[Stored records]
*** Begin section ***

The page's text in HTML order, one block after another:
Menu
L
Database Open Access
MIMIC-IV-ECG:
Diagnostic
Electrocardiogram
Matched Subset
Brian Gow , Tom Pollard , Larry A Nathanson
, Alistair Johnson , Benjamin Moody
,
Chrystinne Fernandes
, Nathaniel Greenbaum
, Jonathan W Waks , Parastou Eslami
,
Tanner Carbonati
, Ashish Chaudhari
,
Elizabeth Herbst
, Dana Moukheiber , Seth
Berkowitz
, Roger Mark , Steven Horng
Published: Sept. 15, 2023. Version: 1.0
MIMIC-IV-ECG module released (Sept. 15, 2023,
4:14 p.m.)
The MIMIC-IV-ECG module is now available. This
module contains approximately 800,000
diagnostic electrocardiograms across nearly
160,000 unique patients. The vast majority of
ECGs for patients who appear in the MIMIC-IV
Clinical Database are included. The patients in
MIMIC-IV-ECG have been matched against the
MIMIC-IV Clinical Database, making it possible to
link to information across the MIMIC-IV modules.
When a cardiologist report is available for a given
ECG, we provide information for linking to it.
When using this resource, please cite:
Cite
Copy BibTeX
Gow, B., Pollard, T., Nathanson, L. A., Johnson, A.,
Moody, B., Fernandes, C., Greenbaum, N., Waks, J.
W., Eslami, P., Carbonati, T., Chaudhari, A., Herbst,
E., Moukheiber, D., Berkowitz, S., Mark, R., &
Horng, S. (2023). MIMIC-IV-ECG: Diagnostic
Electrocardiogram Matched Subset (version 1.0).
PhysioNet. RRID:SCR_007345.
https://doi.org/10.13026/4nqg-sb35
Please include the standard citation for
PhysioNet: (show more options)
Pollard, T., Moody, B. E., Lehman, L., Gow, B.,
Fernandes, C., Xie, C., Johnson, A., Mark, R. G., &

*** End section ***

§ **Work to complete**
Could you restate every entry verbatim, please?

§ **Result**
The page's text in HTML order, one block after another:
Menu
L
Database Open Access
MIMIC-IV-ECG:
Diagnostic
Electrocardiogram
Matched Subset
Brian Gow , Tom Pollard , Larry A Nathanson
, Alistair Johnson , Benjamin Moody
,
Chrystinne Fernandes
, Nathaniel Greenbaum
, Jonathan W Waks , Parastou Eslami
,
Tanner Carbonati
, Ashish Chaudhari
,
Elizabeth Herbst
, Dana Moukheiber , Seth
Berkowitz
, Roger Mark , Steven Horng
Published: Sept. 15, 2023. Version: 1.0
MIMIC-IV-ECG module released (Sept. 15, 2023,
4:14 p.m.)
The MIMIC-IV-ECG module is now available. This
module contains approximately 800,000
diagnostic electrocardiograms across nearly
160,000 unique patients. The vast majority of
ECGs for patients who appear in the MIMIC-IV
Clinical Database are included. The patients in
MIMIC-IV-ECG have been matched against the
MIMIC-IV Clinical Database, making it possible to
link to information across the MIMIC-IV modules.
When a cardiologist report is available for a given
ECG, we provide information for linking to it.
When using this resource, please cite:
Cite
Copy BibTeX
Gow, B., Pollard, T., Nathanson, L. A., Johnson, A.,
Moody, B., Fernandes, C., Greenbaum, N., Waks, J.
W., Eslami, P., Carbonati, T., Chaudhari, A., Herbst,
E., Moukheiber, D., Berkowitz, S., Mark, R., &
Horng, S. (2023). MIMIC-IV-ECG: Diagnostic
Electrocardiogram Matched Subset (version 1.0).
PhysioNet. RRID:SCR_007345.
https://doi.org/10.13026/4nqg-sb35
Please include the standard citation for
PhysioNet: (show more options)
Pollard, T., Moody, B. E., Lehman, L., Gow, B.,
Fernandes, C., Xie, C., Johnson, A., Mark, R. G., &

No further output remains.